> PROBLEM TO SOLVE:
All of the data that follows should be retyped exactly, please, except the pictures.

Segment Start: EXTRACTED DATA

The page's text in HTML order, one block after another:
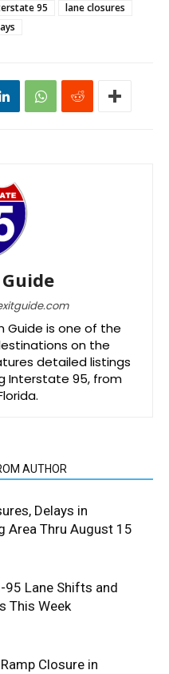
95
lane closures
Guide is one of the
on the
detailed listings
Interstate 95, from
AUTHOR
Delays in
Area Thru August 15
95 Lane Shifts and
This Week
Closure in
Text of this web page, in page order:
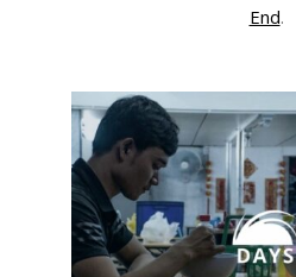
End.
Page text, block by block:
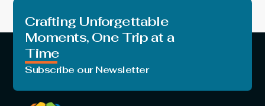
Crafting Unforgettable
Moments, One Trip at a
Time
Subscribe our Newsletter
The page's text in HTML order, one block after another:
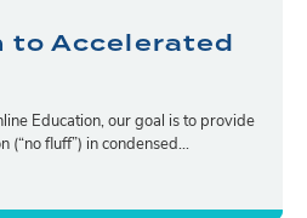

Segment End: EXTRACTED DATA

> RESPONSE FOR THIS EXERCISE:
The page's text in HTML order, one block after another:
95
lane closures
Guide is one of the
on the
detailed listings
Interstate 95, from
AUTHOR
Delays in
Area Thru August 15
95 Lane Shifts and
This Week
Closure in
Text of this web page, in page order:
End.
Page text, block by block:
Crafting Unforgettable
Moments, One Trip at a
Time
Subscribe our Newsletter
The page's text in HTML order, one block after another:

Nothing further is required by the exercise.